# Glare on Kindle Fire Screen



## Maud Muller (Aug 10, 2010)

I have a Kindle and decided to get a Kindle Fire for my husband as a surprise anniversary gift just before we left on a cruise. He found that reading on the Kindle Fire in the sunlight by the ship's pool was virtually impossible. Never had any problem reading in the sunlight on my Kindle and was so disappointed since reading is the primary reason we have Kindles.

Any suggestions on how to improve screen visablity in sunlight?


----------



## Ann in Arlington (Oct 27, 2008)

Turning up the brightness might help.  And sitting in the shade rather than direct sun.  

But, yeah, the Fire is a backlit reader -- more like a cellphone or tablet screen. . .not going to work as well in bright light.  The eInk kindles are a completely different technology that are designed to be more like print on paper rather than a computer screen.  And, of course, paper can be read just fine out doors where as a computer, not so much. 

There are some screen protectors too, which might help with glare. . . . . . .


----------



## mark1529 (Aug 26, 2011)

i use a screen protector it helps a little but the glare is still there


----------



## Meemo (Oct 27, 2008)

Eileen Muller said:


> I have a Kindle and decided to get a Kindle Fire for my husband as a surprise anniversary gift just before we left on a cruise.
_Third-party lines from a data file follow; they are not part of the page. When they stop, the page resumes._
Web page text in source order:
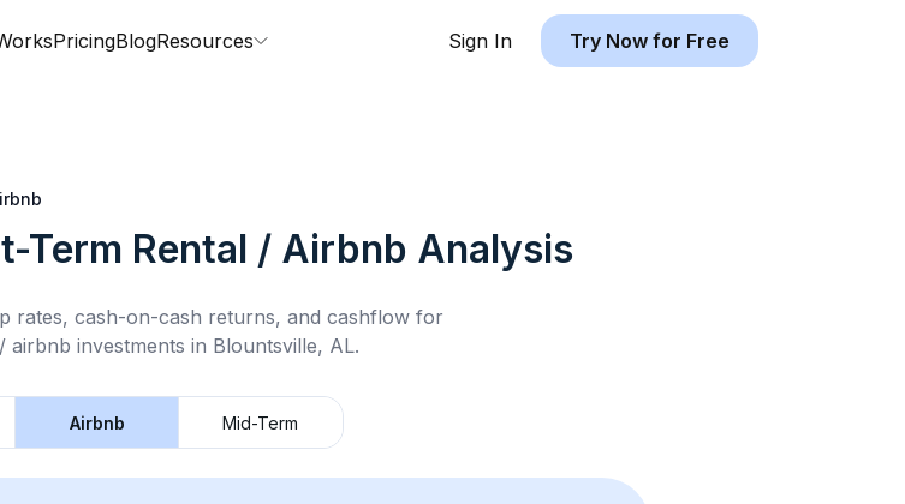
PricingBlogResources Sign In Try Now for Free
Term Rental / Airbnb Analysis
rates, cash-on-cash returns, and cashflow for
airbnb investments in Blountsville, AL.
Airbnb Mid-Term
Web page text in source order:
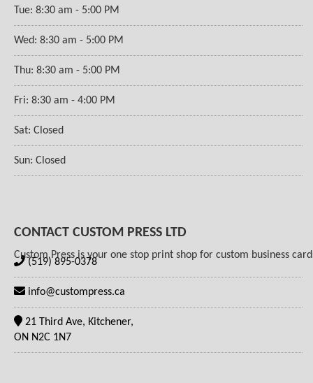
Tue: 8:30 am - 5:00 PM
Wed: 8:30 am - 5:00 PM
Thu: 8:30 am - 5:00 PM
Fri: 8:30 am - 4:00 PM
Sat: Closed
Sun: Closed
CONTACT CUSTOM PRESS LTD
Custom Press is your one stop print shop for custom business
(519) 895-0378
info@custompress.ca
21 Third Ave, Kitchener,
ON N2C 1N7
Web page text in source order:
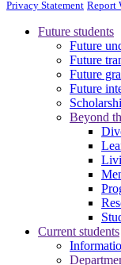
Privacy Statement Report
Future students
Future
Future
Future
Future
Beyond
Current students
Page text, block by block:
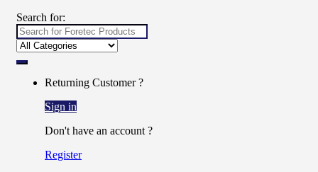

He found that reading on the Kindle Fire in the sunlight by the ship's pool was virtually impossible. Never had any problem reading in the sunlight on my Kindle and was so disappointed since reading is the primary reason we have Kindles.
> 
> Any suggestions on how to improve screen visablity in sunlight?


Try to find shade and turn the brightness all the way up. Also, polarized sunglasses can be a big issue - they make it almost impossible to see the screen on the Fire (or an iPhone or iPad or almost any other LCD screen - most GPS screens are treated somehow so that they're more easily read). I get frustrated with my iPhone at times until I remember that I have on my sunglasses - once I take them off I can see the screen much more clearly.

One more thing to try is a non-glare screen protector - that might help cut down a bit on the literal glare - you just have to be really careful applying them so that they don't bubble up or get dust under them.


----------



## Maud Muller (Aug 10, 2010)

Thanks.  I guess I bought the wrong e-reader since he'll use it for reading and much of the time will be in the sun.


----------



## Ann in Arlington (Oct 27, 2008)

If it's within 30 days you can return it, no questions asked, for a full refund (less return shipping.)  Then you can buy him an eInk model.

OR, you can claim the Fire for yourself and let him have your eInk model.


----------



## ljcrochet (Oct 22, 2011)

The fire is horrible in the sun because it is backlight.  I forgot that and took it with me to the playground, figured I could read and watch my girls play like I usually do with my kindle.  Only reason I took the fire is it has a case vs the kindle has a sleeve.


----------



## n4uau (Nov 26, 2011)

I use the Marware anti glare and it helps a lot with glare but in full sun the screen has the issues of any backlit screen.  It is okay in indirect sun IMHO.


----------